Is there a polars native way to explode out a column of lists horizontally?
e.g. go from this:
df = pl.DataFrame(
{
"letters": ["a", "a", "b", "c"],
"numbers": [[1, 1], [2, 3], [4, 5], [6, 7]],
}
)
To this?
shape: (4, 3)
┌─────────┬───────────┬───────────┐
│ letters ┆ numbers_a ┆ numbers_b │
│ --- ┆ --- ┆ --- │
│ str ┆ i64 ┆ i64 │
╞═════════╪═══════════╪═══════════╡
│ a ┆ 1 ┆ 1 │
│ a ┆ 2 ┆ 3 │
│ b ┆ 4 ┆ 5 │
│ c ┆ 6 ┆ 7 │
└─────────┴───────────┴───────────┘
I am aware of the .explode()
method but afaik this is only possible to use vertically
There are two ways you can do this.
The easiest is to .list.to_struct
and then unnest
from string import ascii_lowercase
(
df
.with_columns(
pl.col('numbers').list.to_struct(
fields=lambda idx: f"numbers_{ascii_lowercase[idx]}",
n_field_strategy='max_width'
)
)
.unnest('numbers')
)
from string import ascii_lowercase
max_width=df['numbers'].list.len().max()
(
df
.select(
pl.exclude('numbers'),
*[pl.col('numbers').list.get(x).alias(f"numbers_{ascii_lowercase[x]}")

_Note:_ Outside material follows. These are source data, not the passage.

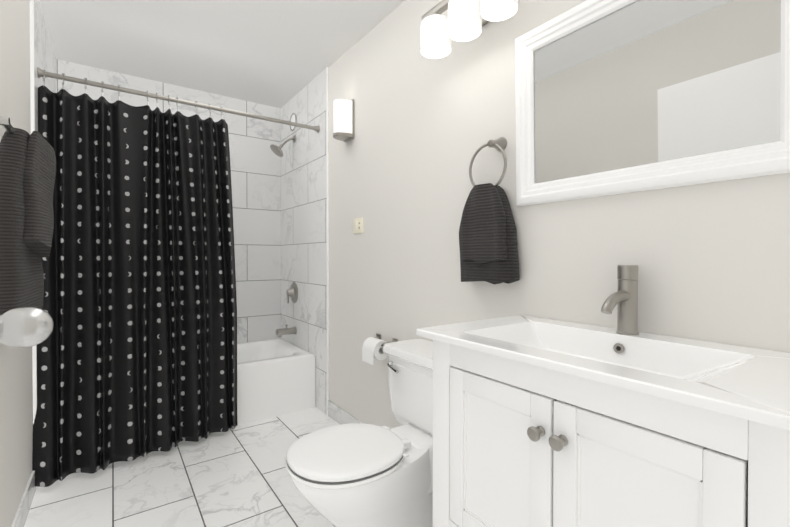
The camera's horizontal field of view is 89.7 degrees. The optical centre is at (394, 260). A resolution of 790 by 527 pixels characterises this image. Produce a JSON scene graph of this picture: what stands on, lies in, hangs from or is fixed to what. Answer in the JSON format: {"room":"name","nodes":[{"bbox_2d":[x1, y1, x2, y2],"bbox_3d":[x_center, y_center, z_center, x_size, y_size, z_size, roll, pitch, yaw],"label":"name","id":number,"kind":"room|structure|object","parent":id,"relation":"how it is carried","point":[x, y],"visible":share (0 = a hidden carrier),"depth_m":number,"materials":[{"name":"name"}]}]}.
{"room":"bathroom","nodes":[
{"label":"bathroom","id":0,"kind":"room"},
{"bbox_2d":[0,0,55,526],"bbox_3d":[-1.281,-0.116,1.189,0.115,2.420,3.720,0,1,-35],"label":"wall","id":1,"kind":"structure","parent":0,"point":[26,49],"depth_m":1.63,"materials":[{"name":"paint"}]},
{"bbox_2d":[0,116,55,314],"bbox_3d":[-1.233,-0.118,1.321,0.146,0.579,0.604,0,1,-35],"label":"towel","id":2,"kind":"object","parent":1,"relation":"attached to","point":[27,169],"visible":1,"depth_m":1.19,"materials":[{"name":"fabric"}]},
{"bbox_2d":[32,67,319,486],"bbox_3d":[-1.119,0.038,2.353,1.530,2.021,0.253,0,1,-35],"label":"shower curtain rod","id":3,"kind":"object","parent":1,"relation":"attached to","point":[136,352],"visible":0.98,"depth_m":2.17,"materials":[{"name":"black fabric"}]},
{"bbox_2d":[32,85,236,486],"bbox_3d":[-1.348,0.086,2.184,0.960,1.927,0.241,0,1,-35],"label":"shower curtain","id":4,"kind":"object","parent":3,"relation":"hanging from","point":[138,358],"depth_m":2.17,"materials":[{"name":"fabric"}]},
{"bbox_2d":[56,59,280,342],"bbox_3d":[-1.663,-0.133,3.130,1.540,2.420,0.112,0,1,-35],"label":"wall","id":5,"kind":"structure","parent":0,"point":[255,162],"depth_m":3.36,"materials":[{"name":"tile"}]},
{"bbox_2d":[24,407,339,526],"bbox_3d":[-0.619,1.139,1.671,1.740,0.100,3.720,0,1,-35],"label":"floor","id":6,"kind":"structure","parent":0,"point":[238,476],"depth_m":1.90,"materials":[{"name":"tile"}]},
{"bbox_2d":[237,338,315,425],"bbox_3d":[-1.414,0.885,2.788,1.514,0.390,0.747,0,1,-35],"label":"bathtub","id":7,"kind":"object","parent":6,"relation":"on","point":[276,377],"visible":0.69,"depth_m":2.79,"materials":[{"name":"white ceramic"}]},
{"bbox_2d":[285,339,432,526],"bbox_3d":[-0.035,0.736,1.512,0.760,0.710,0.528,0,1,-35],"label":"toilet","id":8,"kind":"object","parent":6,"relation":"on","point":[356,475],"visible":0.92,"depth_m":1.40,"materials":[{"name":"white ceramic"}]},
{"bbox_2d":[416,265,789,526],"bbox_3d":[0.502,0.554,0.988,0.492,1.082,0.832,0,1,-35],"label":"vanity cabinet","id":9,"kind":"object","parent":6,"relation":"on","point":[541,422],"visible":1,"depth_m":0.84,"materials":[{"name":"white paint"}]},
{"bbox_2d":[416,315,789,430],"bbox_3d":[0.502,0.248,0.985,0.492,0.089,0.832,0,1,-35],"label":"vanity sink","id":10,"kind":"object","parent":9,"relation":"in","point":[643,381],"depth_m":0.86,"materials":[{"name":"white ceramic"}]},
{"bbox_2d":[601,265,638,334],"bbox_3d":[0.611,0.107,1.081,0.164,0.190,0.056,0,1,-35],"label":"faucet","id":11,"kind":"object","parent":9,"relation":"on","point":[625,298],"depth_m":1.09,"materials":[{"name":"silver metal"}]},
{"bbox_2d":[39,0,404,107],"bbox_3d":[-0.619,-1.381,1.649,1.740,0.100,3.720,0,1,-35],"label":"ceiling","id":12,"kind":"structure","parent":0,"point":[278,53],"depth_m":2.39,"materials":[{"name":"paint"}]},
{"bbox_2d":[280,0,789,427],"bbox_3d":[0.044,-0.125,2.130,0.115,2.420,3.720,0,1,-35],"label":"wall","id":13,"kind":"structure","parent":0,"point":[711,260],"depth_m":1.77,"materials":[{"name":"paint"}]},
{"bbox_2d":[270,135,295,156],"bbox_3d":[-0.898,-0.927,3.184,0.198,0.193,0.122,0,1,-35],"label":"shower head","id":14,"kind":"object","parent":13,"relation":"attached to","point":[276,150],"visible":1,"depth_m":3.16},
{"bbox_2d":[276,325,296,336],"bbox_3d":[-0.881,0.561,3.209,0.156,0.092,0.066,0,1,-35],"label":"tub spout","id":15,"kind":"object","parent":13,"relation":"attached to","point":[284,331],"visible":1,"depth_m":3.19,"materials":[{"name":"silver metal"}]},
{"bbox_2d":[286,282,297,303],"bbox_3d":[-0.856,0.261,3.248,0.067,0.171,0.170,0,1,-35],"label":"shower valve","id":16,"kind":"object","parent":13,"relation":"attached to","point":[292,292],"visible":1,"depth_m":3.23,"materials":[{"name":"silver metal"}]},
{"bbox_2d":[290,113,295,130],"bbox_3d":[-0.838,-1.140,3.261,0.009,0.141,0.141,0,1,-35],"label":"ring","id":17,"kind":"object","parent":13,"relation":"attached to","point":[293,119],"visible":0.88,"depth_m":3.26,"materials":[{"name":"silver metal"}]},
{"bbox_2d":[333,99,353,141],"bbox_3d":[-0.332,-0.881,2.479,0.116,0.240,0.116,0,1,-35],"label":"wall sconce","id":18,"kind":"object","parent":13,"relation":"attached to","point":[344,120],"visible":1,"depth_m":2.44,"materials":[{"name":"white glass"}]},
{"bbox_2d":[353,218,362,233],"bbox_3d":[-0.227,-0.214,2.427,0.012,0.092,0.118,0,1,-35],"label":"electrical outlet","id":19,"kind":"object","parent":13,"relation":"attached to","point":[357,225],"visible":1,"depth_m":2.42,"materials":[{"name":"beige plastic"}]},
{"bbox_2d":[362,334,397,364],"bbox_3d":[-0.094,0.478,2.147,0.126,0.128,0.204,0,1,-35],"label":"toilet paper holder","id":20,"kind":"object","parent":13,"relation":"attached to","point":[372,347],"visible":0.71,"depth_m":2.10,"materials":[{"name":"white paper"}]},
{"bbox_2d":[420,0,517,58],"bbox_3d":[0.299,-0.945,1.494,0.227,0.208,0.470,0,1,-35],"label":"vanity light","id":21,"kind":"object","parent":13,"relation":"attached to","point":[465,20],"visible":1,"depth_m":1.50,"materials":[{"name":"white glass"}]},
{"bbox_2d":[459,137,519,283],"bbox_3d":[0.352,-0.195,1.539,0.102,0.564,0.280,0,1,-35],"label":"towel ring","id":22,"kind":"object","parent":13,"relation":"attached to","point":[488,245],"visible":0.98,"depth_m":1.49,"materials":[{"name":"grey fabric"}]},
{"bbox_2d":[459,183,519,283],"bbox_3d":[0.348,-0.102,1.538,0.093,0.379,0.280,0,1,-35],"label":"hand towel","id":23,"kind":"object","parent":22,"relation":"hanging from","point":[488,245],"depth_m":1.48,"materials":[{"name":"grey fabric"}]},
{"bbox_2d":[515,0,789,205],"bbox_3d":[0.669,-0.502,1.139,0.039,0.608,0.779,0,1,-35],"label":"mirror","id":24,"kind":"object","parent":13,"relation":"attached to","point":[613,97],"visible":0.98,"depth_m":1.10,"materials":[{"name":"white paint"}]},
{"bbox_3d":[0.430,-0.108,0.184,1.540,2.420,0.100,0,1,-35],"label":"wall","id":25,"kind":"structure","parent":0,"visible":0},
{"bbox_2d":[0,307,53,347],"bbox_3d":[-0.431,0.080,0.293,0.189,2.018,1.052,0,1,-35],"label":"door knob","id":26,"kind":"object","parent":25,"relation":"in","point":[21,327],"depth_m":0.68,"materials":[{"name":"white paint"}]}
]}

for x in range(max_width)]
)
)
In either case you're going to get:
shape: (4, 3)
┌─────────┬───────────┬───────────┐
│ letters ┆ numbers_a ┆ numbers_b │
│ --- ┆ --- ┆ --- │
│ str ┆ i64 ┆ i64 │
╞═════════╪═══════════╪═══════════╡
│ a ┆ 1 ┆ 1 │
│ a ┆ 2 ┆ 3 │
│ b ┆ 4 ┆ 5 │
│ c ┆ 6 ┆ 7 │
└─────────┴───────────┴───────────┘
In the former case you can more easily chain the methods but the second case relies on first determining the max_width
which is less flexible. The second method might be more performant but I don't really know for sure so it's worth checking.